Ad Hominem – Napalm For All (2018) REVIEW

The glistening, desperate wetness of tired shock tactics permit long-running projects like Ad Hominem to exist off of the rage-hype that steadfastly drools from the mouths of run-and-gun humanists who are energized by defiance of fascism. I can only heartily pat the back of my fellow well-intentioned internet ghouls and sigh at the reactionary and shrug at those desperately seeking said reaction. The self-aggrandizing sexual impotence and feigned hatred of ‘Napalm For All’ amounts to absurdist juvenilia, full-stop. To be as frank as possible, the bellicose polemics involved in Ad Hominem‘s now anti-everything imagery and lyrics amounts to little more than feigned extremism. More succinctly, the musical statement within, outside of shock value banners, isn’t art enough to warrant much beyond placid apathy.

It would be unfair to deny that Ad Hominem‘s Kaiser Wodhanaz isn’t at least a bit of a cartoonish shock rock terrorist and to write off his project as purely trite. Ad Hominem has had some small influence upon the ‘black n’ roll’ style.

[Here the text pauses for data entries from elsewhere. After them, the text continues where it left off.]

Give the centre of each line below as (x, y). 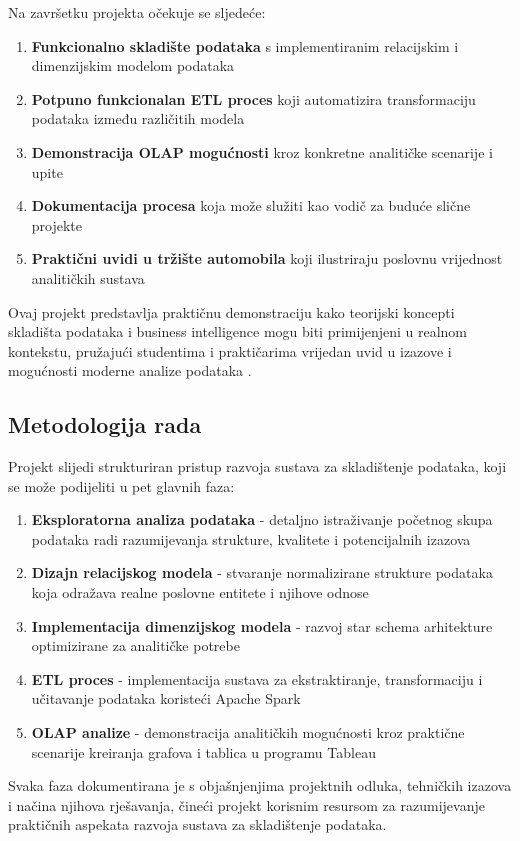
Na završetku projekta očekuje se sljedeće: (137, 12)
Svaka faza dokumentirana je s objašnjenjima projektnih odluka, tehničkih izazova (260, 785)
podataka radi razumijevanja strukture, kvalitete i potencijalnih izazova (251, 538)
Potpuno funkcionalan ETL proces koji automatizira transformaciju (253, 98)
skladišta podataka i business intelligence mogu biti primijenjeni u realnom (238, 331)
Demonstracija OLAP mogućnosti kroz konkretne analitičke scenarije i (262, 151)
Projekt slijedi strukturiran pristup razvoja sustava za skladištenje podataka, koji (257, 466)
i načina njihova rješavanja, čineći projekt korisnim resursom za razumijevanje (246, 804)

The project’s earliest records were fairly standard and aggressive black metal and ‘Napalm For All’ owes very little allegiance to their more orthodox sound. The record instead follows the post-thrash/black n’ roll changes to their discography starting with 2005 full-length ‘Climax of Hatred’. ‘Dictator’ from 2009 remedied some of the sluggishness and simplicity of the previous album with some sharper drum programming and a far more professional production with increased guitar layers. The truth birth of the cartoon characterization and controversy-thirst began with 2015 full-length ‘Antitheist’ a bland black n’ roll album geared towards simple rock riffing and Vried style black metal.

To his credit Kaiser has pieced together a musically superior and more stylized vision compared to ‘Antitheist’. Though the intentionally catchy parts are sometimes hampered by poorly mixed programmed drumming (My apologies if that is an actual drummer because it sounds horrendously robotic.) Much of the simpler guitar work is rhythmically fluid and engaging. ‘Napalm For All’ when approached solely from a musical perspective is a simple, average later-Darkthrone-ish black metal-meets-rock record with a minor industrial rock flair to it. As much as Ad Hominem puts on the airs of black metal but puts little of it’s spirited darkness into the music beyond aesthetics.

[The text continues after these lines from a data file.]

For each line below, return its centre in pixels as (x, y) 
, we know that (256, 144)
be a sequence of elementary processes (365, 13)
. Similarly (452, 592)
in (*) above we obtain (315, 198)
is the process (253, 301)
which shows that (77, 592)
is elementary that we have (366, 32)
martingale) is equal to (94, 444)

I’m not entirely sure how to approach the lyrical content here and I’ve chosen not to for lack of insight and the sake of moving on to something else a bit sooner. The song-titles are toned down from ‘Antitheist’ and actually read a bit tame compared to stuff like “Glory Hole Jesus”, “Impaled Muhammad” and witty “Death & Cunt” previous. I hate to miss out on what could be clever clickbait outrageousness but without a lyric sheet I’m pretty useless at discerning phrases sung in black metal affect. I found “AMSB”, the title track, and “Vatican Gay” to be the strongest musical statements but “Goatfucker” is the most memorable piece on the record. “Vatican Gay” is the most tonally exploratory track and features some nods to thrash metal that hark back to ‘Climax of Hatred’ a bit. I think there are some good moments on this album but I have trouble engaging with it’s ultimately bland-rockin’ approach to most of the guitar arrangements.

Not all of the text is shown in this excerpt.